Konteks politik tentu saja menarik perdebatan ini menjadi lebih sengit, terlebih di saat suhu politik memanas menjelang Pilpres 2019. NU kemudian dituduh sebagai kelompok oportunis, liberalis, dan masih banyak tuduhan lainnya yang sarat nuansa kepentingan politik.

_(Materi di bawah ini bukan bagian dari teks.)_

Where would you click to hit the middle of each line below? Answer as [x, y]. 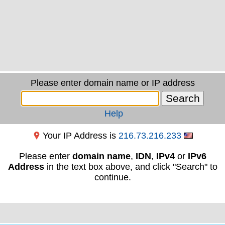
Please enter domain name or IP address [113, 83]
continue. [113, 177]
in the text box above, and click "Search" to [131, 167]
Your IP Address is [80, 136]
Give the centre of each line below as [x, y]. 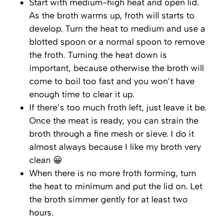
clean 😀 [46, 160]
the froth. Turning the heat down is [98, 55]
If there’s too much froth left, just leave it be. [118, 107]
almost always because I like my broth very [115, 147]
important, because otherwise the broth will [117, 68]
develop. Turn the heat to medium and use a [117, 28]
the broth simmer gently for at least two [109, 199]
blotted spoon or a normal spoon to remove [117, 42]
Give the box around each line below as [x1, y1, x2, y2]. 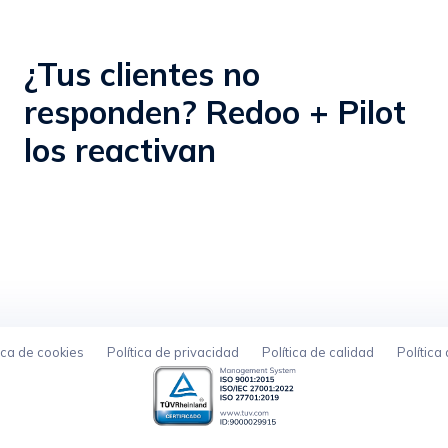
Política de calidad [261, 343, 374, 360]
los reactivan [24, 129, 225, 170]
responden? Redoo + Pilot [24, 91, 406, 132]
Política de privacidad [106, 343, 239, 360]
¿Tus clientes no [24, 53, 260, 94]

NU yang sejauh ini dekat dengan Jokowi, lalu "dihabisi" oleh kelompok-kelompok penentangnya.
Saya justru melihat, mereka yang menuduh NU berpolitik dengan fatwa "kafir" memang sejauh ini merupakan pendukung Prabowo, sehingga sulit dilihat dalam konteks diskursus agama yang lebih mengedepankan nalar keagamaan.
Yang ada justru ada semacam upaya pengalihan isu politik, dimana NU dituduh akan mengamandemen ayat Alquran dengan mengganti "kafir" dengan "non-muslim".

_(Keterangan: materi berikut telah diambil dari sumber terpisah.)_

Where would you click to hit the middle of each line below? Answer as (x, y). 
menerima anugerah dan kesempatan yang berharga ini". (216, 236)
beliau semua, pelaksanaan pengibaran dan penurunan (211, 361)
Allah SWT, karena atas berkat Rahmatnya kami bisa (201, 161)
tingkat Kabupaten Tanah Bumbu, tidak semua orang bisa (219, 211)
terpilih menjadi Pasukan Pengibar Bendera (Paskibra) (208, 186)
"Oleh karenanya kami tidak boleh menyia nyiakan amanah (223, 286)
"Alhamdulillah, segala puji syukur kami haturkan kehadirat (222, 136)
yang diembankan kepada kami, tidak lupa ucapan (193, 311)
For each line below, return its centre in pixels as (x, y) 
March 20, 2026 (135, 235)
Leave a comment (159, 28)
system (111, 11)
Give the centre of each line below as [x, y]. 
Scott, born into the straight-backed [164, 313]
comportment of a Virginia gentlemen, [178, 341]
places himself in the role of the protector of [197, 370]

Bagi saya ini sangat berlebihan, terlebih banyak yang tidak memahami secara lebih jauh, bagaimana istilah "kafir" ini dapat dibagi secara teologis maupun sosiologis.

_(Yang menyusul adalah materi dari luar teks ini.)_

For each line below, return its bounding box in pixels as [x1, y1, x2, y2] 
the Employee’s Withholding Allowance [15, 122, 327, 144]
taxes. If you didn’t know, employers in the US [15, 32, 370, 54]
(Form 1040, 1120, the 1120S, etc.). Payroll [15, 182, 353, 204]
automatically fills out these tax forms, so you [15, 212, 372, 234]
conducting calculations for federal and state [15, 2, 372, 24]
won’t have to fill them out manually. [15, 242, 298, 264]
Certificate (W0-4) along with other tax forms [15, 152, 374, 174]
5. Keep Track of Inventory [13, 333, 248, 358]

Untuk lebih memahami diksi ini memang terlampau sulit, sebab, kebanyakan jika ingin melihat konteks "kafir" secara lebih komprehensif harus merujuk pada kitab-kitab klasik berbahasa Arab.
Sebagai bahan perbandingan, menarik saya kira jika kita menelusuri makna "kafir" yang lebih luas, sebagaimana ditulis oleh Ibnu al-Mandzur dalam kitabnya, "Lisan al-'Arab".
Dalam kitab ini dikupas makna "kafir" secara etimologis dalam konteksnya yang beragam, sehingga kita lebih memahami apa dan bagaimana kafir ketika bersentuhan secara teologis maupun sosiologis.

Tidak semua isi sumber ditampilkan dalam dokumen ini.